E lá em Cabinda visitei locais históricos, fazendo oração, levando flores, e fui visitar a primeira igreja Católica construída na província, que está em reforma devido a uma parte que desabou. Enquanto o ministro Veríssimo pedia permissão ao padre para nós fazermos a oração com a Ikebana, eu fiquei esperando, com o ministro Bento na estrada, olhando a construção. E aí apareceram quatro jovens, jovens mesmo, adolescentes. E os quatro se aproximaram de mim e começaram a falar comigo em inglês. Acho que pensaram que eu era americano (risos). Começaram a falar comigo em inglês, eu respondi para eles em inglês, começamos a conversar em inglês. Aí, de repente, eu comecei a falar português, e um deles disse, “Oh, you are Brazilian? Você é brasileiro?”, falei “Sou, sou brasileiro”.
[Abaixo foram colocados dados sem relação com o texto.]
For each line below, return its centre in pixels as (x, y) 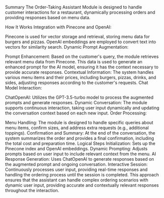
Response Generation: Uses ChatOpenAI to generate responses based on (80, 159)
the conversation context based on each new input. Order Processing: (76, 113)
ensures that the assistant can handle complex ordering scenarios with (77, 180)
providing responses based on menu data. (48, 17)
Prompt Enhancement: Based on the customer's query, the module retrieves (82, 57)
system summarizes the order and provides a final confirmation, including (80, 138)
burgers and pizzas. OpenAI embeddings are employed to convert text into (81, 42)
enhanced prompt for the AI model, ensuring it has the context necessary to (82, 67)
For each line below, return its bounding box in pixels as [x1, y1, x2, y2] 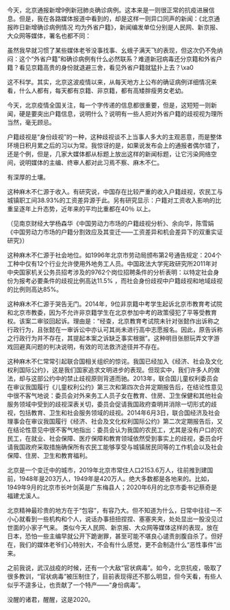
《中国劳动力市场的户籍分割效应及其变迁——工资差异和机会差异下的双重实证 [7, 228, 223, 236]
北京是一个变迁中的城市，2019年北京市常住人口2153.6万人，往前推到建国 [7, 466, 214, 474]
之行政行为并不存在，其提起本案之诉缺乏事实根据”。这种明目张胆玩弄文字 [7, 334, 214, 342]
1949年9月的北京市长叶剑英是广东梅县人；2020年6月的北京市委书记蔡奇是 [7, 483, 218, 491]
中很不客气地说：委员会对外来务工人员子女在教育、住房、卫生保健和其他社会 [7, 391, 223, 400]
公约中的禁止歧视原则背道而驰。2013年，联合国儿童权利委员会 [42, 374, 219, 382]
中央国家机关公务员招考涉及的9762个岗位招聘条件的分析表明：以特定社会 [7, 268, 214, 276]
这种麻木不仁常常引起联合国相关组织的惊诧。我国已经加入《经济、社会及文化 [7, 357, 223, 365]
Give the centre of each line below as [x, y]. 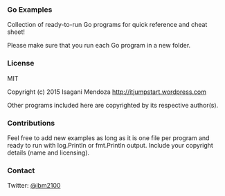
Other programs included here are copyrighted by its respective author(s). [113, 105]
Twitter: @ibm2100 [34, 186]
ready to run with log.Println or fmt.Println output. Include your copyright [110, 145]
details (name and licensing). [48, 153]
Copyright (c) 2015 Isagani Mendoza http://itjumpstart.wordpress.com [107, 92]
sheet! [16, 32]
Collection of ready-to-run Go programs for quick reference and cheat [107, 25]
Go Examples [30, 10]
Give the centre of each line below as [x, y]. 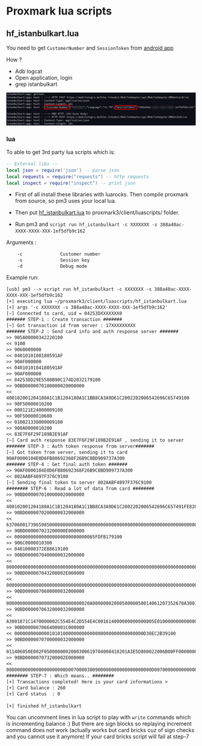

Continuamos falando em inglês e eu perguntei: “mas como é que vocês aprenderam inglês tão bem?”, porque eles falavam inglês bem mesmo, os quatro. Ele: “Não, nós começamos a aprender sozinhos, aqui no bairro, estudando”. E eu falei: “Mas por que é que vocês começaram a estudar inglês?” Aí eles disseram: “Ah, porque vai ser bom para avançar nossa carreira profissional, no futuro”. Falei: “É, muito bom mesmo”. Eles perguntaram: “Mas e você, por que é que você fala inglês tão bem assim, se você é brasileiro?” Eu falei: “Eu era professor de inglês.” “Ainda é professor?” “Não, hoje eu sou missionário. Já não sou professor há muito tempo. Larguei no início da carreira para seguir a carreira missionária”. Ele: “Mas de qual igreja?” Falei: “Igreja Messiânica. Vocês, além de estudar inglês, para vossa carreira progredir, vocês precisam também conhecer o Johrei”.

Ele: “Mas o que que é Johrei?” Falei: “Johrei é isso aqui, ó. É a luz de Deus”. E comecei a ministrar Johrei neles. Aí um deles falou: “É, mas eu não tô vendo luz nenhuma” (risos). Eu falei: “Mas tá a sair. Você precisa experimentar, precisa receber”. Aí continuamos conversando, o ministro Veríssimo veio, pegou os contatos deles, ensinou como chegar à nossa igreja, e fiquei muito feliz depois de saber que um deles está a frequentar a igreja, graças a Deus e ao Messias Meishu-Sama. Então, nós precisamos ter essa vontade de apresentar Meishu-Sama para o maior número possível de pessoas. Toda oportunidade, vamos deixar o Johrei atuar. Plantar a semente através do Johrei. Mais do que minhas explicações, a Luz de Deus é que vai despertar a alma da pessoa. Uma semente foi plantada.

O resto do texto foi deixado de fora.